年少那场轰轰烈烈的爱恋,早已被他妥帖埋葬在记忆深处。小燕子于他,是回忆,是旧梦,却再也不是余生。
皇家子弟,从来就无法全然顺着自己的心意活一世。
身为五阿哥,朝堂的期许,皇室的责任,老佛爷与皇上的一番苦心,他不能一再推脱抗拒。
不喜欢,却也不厌恶,便是最好的状态。相敬如宾,安稳度日,便是往后他的宿命。
小顺子轻手轻脚踏入殿内,望见画像,便知晓其中原委,垂首低声开口。“阿哥,明日内务府便会送来关于那位小姐的卷宗,各项嫁娶的章程,也会逐步拟定。婚期与傅云、小燕子定在同一日,这件事宫里已经传遍了。”

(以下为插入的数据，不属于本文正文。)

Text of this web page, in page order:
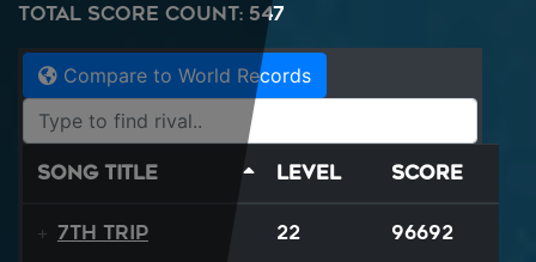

永琪收回手,将画卷慢慢卷起,绳结仔细系好,放在匣中。
“我知道了,按照宫里的规矩来办便是。”他声音平淡无波,听不出喜怒,“不必大肆铺张,一切遵从礼制即可。”
小顺子心中暗暗叹息。从前五阿哥热烈执拗,爱便爱的轰轰烈烈;如今爱恨皆休,余下的只有一份属于皇子的本分。
他躬身应下,缓步退了出去。
殿内只剩下永琪一人,他走到窗前仰头望月。
萧府庭院,月色洒满回廊,晴儿靠在萧剑怀中安然入眠,腹中两个小生命静静孕育,梦里皆是安稳平和。

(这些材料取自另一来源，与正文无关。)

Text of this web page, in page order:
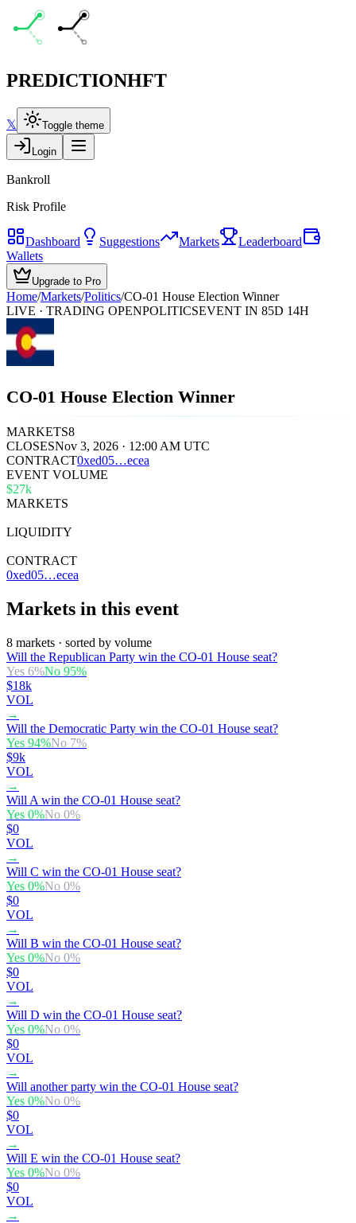
PREDICTIONHFT
𝕏 Toggle theme
Login
Bankroll
Risk Profile
Dashboard Suggestions Markets
Leaderboard
Wallets
Upgrade to Pro
Home/Markets/Politics/CO-01 House Election Winner
LIVE · TRADING OPENPOLITICSEVENT IN 85D 14H
CO-01 House Election Winner
MARKETS8
CLOSESNov 3, 2026 · 12:00 AM UTC
CONTRACT0xed05…ecea
EVENT VOLUME
$27k
MARKETS
LIQUIDITY
CONTRACT
0xed05…ecea
Markets in this event
8 markets · sorted by volume
Will the Republican Party win the CO-01 House seat?
Yes 6%No 95%
$18k
VOL
→
Will the Democratic Party win the CO-01 House seat?
Yes 94%No 7%
$9k
VOL
→
Will A win the CO-01 House seat?
Yes 0%No 0%
$0
VOL
→
Will C win the CO-01 House seat?
Yes 0%No 0%
$0
VOL
→
Will B win the CO-01 House seat?
Yes 0%No 0%
$0
VOL
→
Will D win the CO-01 House seat?
Yes 0%No 0%
$0
VOL
→
Will another party win the CO-01 House seat?
Yes 0%No 0%
$0
VOL
→
Will E win the CO-01 House seat?
Yes 0%No 0%
$0
VOL
→

还有一月,小燕子便要迎来属于她的大婚,整座萧府,已经悄悄开始筹备嫁妆与喜事。
世间有人选择锦绣繁华,有人主动奔赴粗粝人间。
爱恨落幕,风波平息,每个人,都握住了属于自己的那一份命运。
烛火慢慢摇曳,夜色愈发深沉,边关的长夜,缓缓归于宁静。